Charlie Conrad knew his daughter had experienced discomfort in her limbs since she was a child, but he didn’t realize how much pain she had been hiding.

“I knew she was having some leg problems, but she never complained,” Charlie Conrad said. “The neurosurgeon couldn’t believe how she was able to cover all of her symptoms.”

By April 2007, the pain became too great and Conrad decided to pay for the test herself.

“At this point my head is hurting so bad and I can barley function,” she said. “My grandma would say when I would come home from work I looked dead.”

The $2,000 test showed Conrad was a good candidate for surgery. But as she faced a surgical success rate of 65 percent, Conrad had to weigh her decision carefully.

She had asked her doctors at Kansas University Hospital what would happen without surgery. The answer, basically, was she would die because her brain would continue putting pressure on her spine and her spine would put pressure on her throat.

“I was basically getting hung,” Conrad said.

Awaiting surgery

The night before surgery the thought that she wasn’t going to live through the procedure kept creeping into Conrad’s mind.

“I thought I was going to die. I just didn’t think I was going to make it,” she said, holding back tears as she recalled that evening.

She couldn’t sleep, so she got on her computer and wrote a letter to her son, in case she didn’t survive.

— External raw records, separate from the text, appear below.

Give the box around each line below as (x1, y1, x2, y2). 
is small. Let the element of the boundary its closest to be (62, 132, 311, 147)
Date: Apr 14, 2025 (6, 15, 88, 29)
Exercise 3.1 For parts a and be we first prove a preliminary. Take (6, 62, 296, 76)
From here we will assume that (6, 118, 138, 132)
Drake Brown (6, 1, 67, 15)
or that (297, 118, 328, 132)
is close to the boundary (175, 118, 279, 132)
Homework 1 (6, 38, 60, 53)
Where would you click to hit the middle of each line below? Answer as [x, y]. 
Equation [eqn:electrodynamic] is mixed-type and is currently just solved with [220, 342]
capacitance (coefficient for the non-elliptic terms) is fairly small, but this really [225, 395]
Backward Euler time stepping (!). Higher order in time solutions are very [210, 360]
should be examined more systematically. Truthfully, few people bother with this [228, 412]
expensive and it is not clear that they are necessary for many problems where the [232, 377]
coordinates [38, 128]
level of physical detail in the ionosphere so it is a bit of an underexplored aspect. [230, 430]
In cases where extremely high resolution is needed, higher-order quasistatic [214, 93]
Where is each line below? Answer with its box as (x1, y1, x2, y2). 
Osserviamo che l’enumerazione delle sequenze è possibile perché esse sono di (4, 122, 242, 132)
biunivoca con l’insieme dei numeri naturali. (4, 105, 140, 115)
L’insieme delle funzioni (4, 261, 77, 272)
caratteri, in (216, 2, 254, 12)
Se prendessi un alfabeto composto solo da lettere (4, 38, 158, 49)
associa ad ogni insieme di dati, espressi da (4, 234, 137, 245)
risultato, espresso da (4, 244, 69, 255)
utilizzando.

Conrad wasn’t the only one having a tough night.

Charlie Conrad said he was at home “bawling like a baby” in the hours before his daughter’s surgery.

Since the eight-hour surgery – to remove Conrad’s first vertebrae to make more room for spinal fluid to flow – Conrad has noted a marked improvement with the left side of her body, but the pain and headaches remain.

On a couple of occasions the headaches have gotten so bad that she has been taken to the emergency room.

“Right now I’m emotionally a wreck,” she said. “Physically some days I feel amazing, but some days I can barely get out of bed.”

She also said that it’s hard for her when she has a bad day because her son depends on her so much.

Conrad also has many financial difficulties since surgery, as medical bills added up. She can’t work for long periods of time and the doctors have told her to take it easy.

Conrad still cuts hair, but only by appointment. And on Saturdays, she helps out at Vintage Soap and Bath in downtown Tonganoxie.

Her family has also helped her put fundraisers together to help with medical expenses. In late August, a rummage sale at Leavenworth County Fairgrounds raised more than $1,500 for Conrad. Conrad’s family is also selling tickets to raffle a homemade quilt. The raffle is expected to take place in mid-October.